• How to complete this task
What you return should match the material below line for line, except that no image appears in it.

• Data for review
········

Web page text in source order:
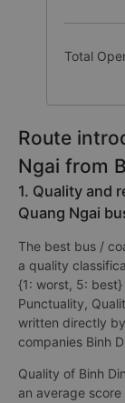
Total
Route
Ngai from
1. Quality and
Quang Ngai
The best bus /
a quality
{1: worst, 5:
Punctuality,
written directly
companies Binh
Quality of Binh
an average
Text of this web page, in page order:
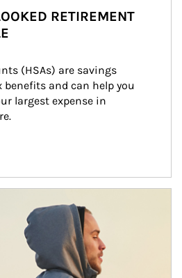
RETIREMENT
(HSAs) are savings
and can help you
largest expense in
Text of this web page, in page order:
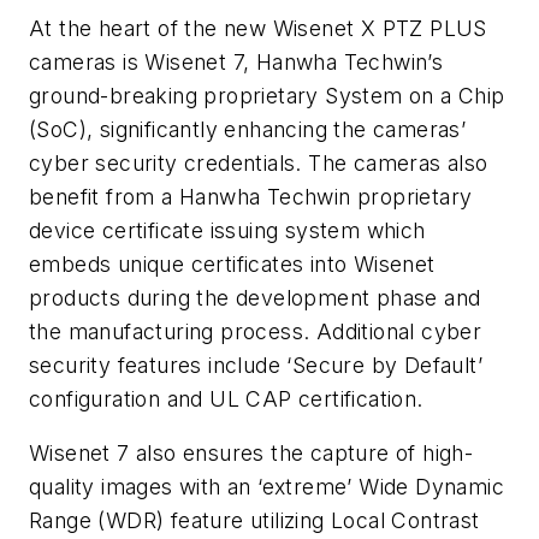
At the heart of the new Wisenet X PTZ PLUS
cameras is Wisenet 7, Hanwha Techwin’s
ground-breaking proprietary System on a Chip
(SoC), significantly enhancing the cameras’
cyber security credentials. The cameras also
benefit from a Hanwha Techwin proprietary
device certificate issuing system which
embeds unique certificates into Wisenet
products during the development phase and
the manufacturing process. Additional cyber
security features include ‘Secure by Default’
configuration and UL CAP certification.
Wisenet 7 also ensures the capture of high-
quality images with an ‘extreme’ Wide Dynamic
Range (WDR) feature utilizing Local Contrast
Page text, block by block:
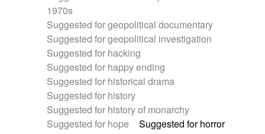
1970s
Suggested for geopolitical documentary
Suggested for geopolitical investigation
Suggested for hacking
Suggested for happy ending
Suggested for historical drama
Suggested for history
Suggested for history of monarchy
Suggested for hope
Suggested for horror
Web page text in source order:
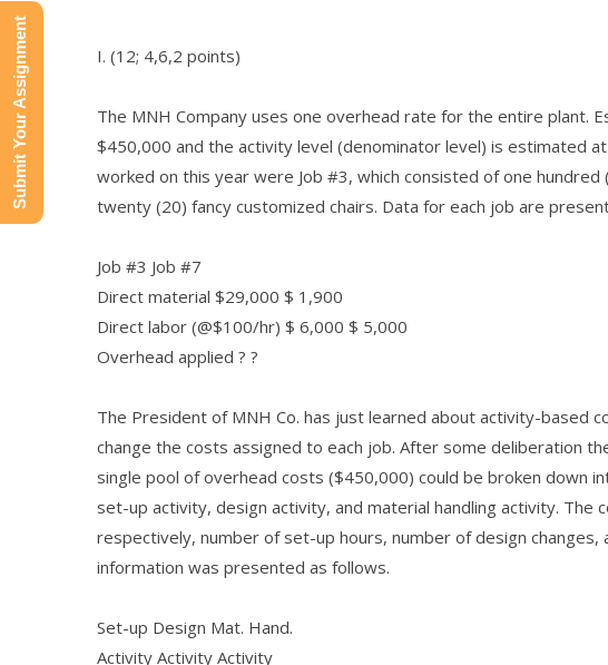
I. (12; 4,6,2 points)
The MNH Company uses one overhead rate for the entire plant.
$450,000 and the activity level (denominator level) is estimated
worked on this year were Job #3, which consisted of one hundred
twenty (20) fancy customized chairs. Data for each job are
Job #3 Job #7
Direct material $29,000 $ 1,900
Direct labor (@$100/hr) $ 6,000 $ 5,000
Overhead applied ? ?
The President of MNH Co. has just learned about activity-based
change the costs assigned to each job. After some deliberation
single pool of overhead costs ($450,000) could be broken down
set-up activity, design activity, and material handling activity. The
respectively, number of set-up hours, number of design
information was presented as follows.
Set-up Design Mat. Hand.
Activity Activity Activity
Submit Your Assignment
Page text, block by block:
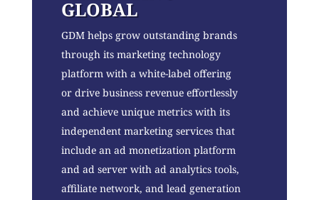
GLOBAL
GDM helps grow outstanding brands
through its marketing technology
platform with a white-label offering
or drive business revenue effortlessly
and achieve unique metrics with its
independent marketing services that
include an ad monetization platform
and ad server with ad analytics tools,
affiliate network, and lead generation
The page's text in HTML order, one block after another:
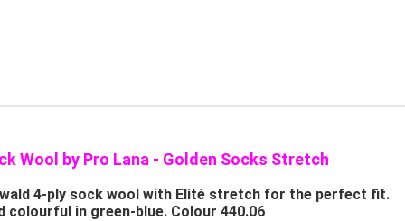
Wool by Pro Lana - Golden Socks Stretch
4-ply sock wool with Elité stretch for the perfect fit.
in green-blue. Colour 440.06
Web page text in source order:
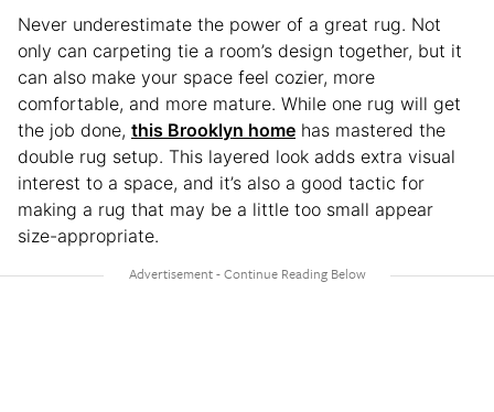
Never underestimate the power of a great rug. Not
only can carpeting tie a room’s design together, but it
can also make your space feel cozier, more
comfortable, and more mature. While one rug will get
the job done, this Brooklyn home has mastered the
double rug setup. This layered look adds extra visual
interest to a space, and it’s also a good tactic for
making a rug that may be a little too small appear
size-appropriate.

········

• Solution to the exercise
Web page text in source order:
Total
Route
Ngai from
1. Quality and
Quang Ngai
The best bus /
a quality
{1: worst, 5:
Punctuality,
written directly
companies Binh
Quality of Binh
an average
Text of this web page, in page order:
RETIREMENT
(HSAs) are savings
and can help you
largest expense in
Text of this web page, in page order:
At the heart of the new Wisenet X PTZ PLUS
cameras is Wisenet 7, Hanwha Techwin’s
ground-breaking proprietary System on a Chip
(SoC), significantly enhancing the cameras’
cyber security credentials. The cameras also
benefit from a Hanwha Techwin proprietary
device certificate issuing system which
embeds unique certificates into Wisenet
products during the development phase and
the manufacturing process. Additional cyber
security features include ‘Secure by Default’
configuration and UL CAP certification.
Wisenet 7 also ensures the capture of high-
quality images with an ‘extreme’ Wide Dynamic
Range (WDR) feature utilizing Local Contrast
Page text, block by block:
1970s
Suggested for geopolitical documentary
Suggested for geopolitical investigation
Suggested for hacking
Suggested for happy ending
Suggested for historical drama
Suggested for history
Suggested for history of monarchy
Suggested for hope
Suggested for horror
Web page text in source order:
I. (12; 4,6,2 points)
The MNH Company uses one overhead rate for the entire plant.
$450,000 and the activity level (denominator level) is estimated
worked on this year were Job #3, which consisted of one hundred
twenty (20) fancy customized chairs. Data for each job are
Job #3 Job #7
Direct material $29,000 $ 1,900
Direct labor (@$100/hr) $ 6,000 $ 5,000
Overhead applied ? ?
The President of MNH Co. has just learned about activity-based
change the costs assigned to each job. After some deliberation
single pool of overhead costs ($450,000) could be broken down
set-up activity, design activity, and material handling activity. The
respectively, number of set-up hours, number of design
information was presented as follows.
Set-up Design Mat. Hand.
Activity Activity Activity
Submit Your Assignment
Page text, block by block:
GLOBAL
GDM helps grow outstanding brands
through its marketing technology
platform with a white-label offering
or drive business revenue effortlessly
and achieve unique metrics with its
independent marketing services that
include an ad monetization platform
and ad server with ad analytics tools,
affiliate network, and lead generation
The page's text in HTML order, one block after another:
Wool by Pro Lana - Golden Socks Stretch
4-ply sock wool with Elité stretch for the perfect fit.
in green-blue. Colour 440.06
Web page text in source order:
Never underestimate the power of a great rug. Not
only can carpeting tie a room’s design together, but it
can also make your space feel cozier, more
comfortable, and more mature. While one rug will get
the job done, this Brooklyn home has mastered the
double rug setup. This layered look adds extra visual
interest to a space, and it’s also a good tactic for
making a rug that may be a little too small appear
size-appropriate.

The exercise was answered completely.